Option B · PM Analysis
Conversational Evidence Request
Auditor asks in chat. Owner replies. AI ties everything to controls.
Thesis
Email and Slack are how evidence actually flows in real audits — not formal PBC lists. Replace the inbox with a structured chat layer where AI auto-tags every exchange to the right framework points. The interaction model is familiar; the structure is invisible. Adoption goes viral via auditors pushing it on multiple clients.
Target user
👤
Control owner + external auditor
GRC + Audit firms
- Frequency
- Daily during fieldwork
- Tools today
- Email PDFs back and forth · Slack threads · shared drive folders
- Core pain
- Auditor sends an email asking for X. Owner replies with attachments. Six weeks later in next audit, no one can find the thread. Chain of custody is a guess.
- Win state
- Open the inbox, answer 3 chat-style requests in the morning. Each becomes audit-trail-ready evidence linked to controls automatically.
Business Model Canvas
The nine standard blocks, mapped to this option.
Customer Segments
Same as A, plus direct positioning to external audit firms (auditors as users, not just buyers)
Value Proposition
"Stop emailing PDFs. Every evidence conversation becomes audit-trail-ready, linked to controls, instantly searchable."
Channels
AuditBoard direct + auditor-led co-sell (auditors push their clients to use it) · freemium tier for auditors
Customer Relationships
Lighter implementation (2–4 weeks) · auditor-driven adoption is viral · self-serve onboarding
Revenue Streams
Per-seat for control owners · auditor seats free or low-cost (drives adoption + lock-in)
Key Resources
LLM inference budget · chat infrastructure · auditor relationships and trust
Key Activities
Train AI on control mapping · maintain conversation UX · auditor enablement and training
Key Partners
External audit firms (KPMG, Deloitte, BDO, mid-market) · LLM vendor (Anthropic / OpenAI) · GRC framework bodies
Cost Structure
LLM inference (variable, scales with usage) · engineering (med) · sales (med) · auditor partner enablement
Pros
- Familiar UX (chat) → fast adoption. Demos beautifully — instant "I get it" reaction.

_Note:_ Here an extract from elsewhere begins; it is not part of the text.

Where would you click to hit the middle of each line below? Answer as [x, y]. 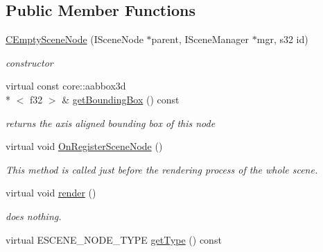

- Asymmetric viral path: auditors push it on their portfolio of clients (one auditor → 10–50 customers).
- Smaller engineering footprint than A — primary cost is LLM and UX.
- Works for evidence types that have no integration (the "messy middle" — PDFs, screenshots, attestations).
- AI summary + auto control-linking is genuinely useful and shows AI value clearly.
Cons / risks
- Wrapper risk — anyone can build a chat UI in 6 weeks. Without the control graph (C) + integration layer (A) underneath, this is undifferentiated.
- LLM inference costs scale with conversation volume — pricing pressure as customers grow.
- Doesn't reduce the work, it just structures it. Owner still types every reply.
- AI mis-tagging = compliance risk. Auditor signs off on the wrong control = real liability.
- Auditor-side adoption is hard. Auditors have their own workpaper tools and workflows.
- Privacy concerns with AI reading evidence (PHI in healthcare, financials in fintech).
Build & time
Build complexity
Medium
Time to MVP
3–4 months
Time to "wow"
~6 weeks
Path to GA
- Build chat MVP with AI control-mapping (LLM-backed).
- Pilot with 3 audit firms — measure mapping accuracy + auditor satisfaction.
- Iterate on AI grounding + retrieval to reduce mis-tags.
- Add async handoffs (auditor leaves, returns; owner replies overnight).
- Layer on top of A or C as the UX surface (this is its real future).
Fit assessment
★★★★★
Tactically attractive (fast demo, viral path, easy build). Strategically weak as a standalone — wrapper territory. Best treated as a UX layer on top of A or C, not as the product itself. Five-star demo, three-star moat.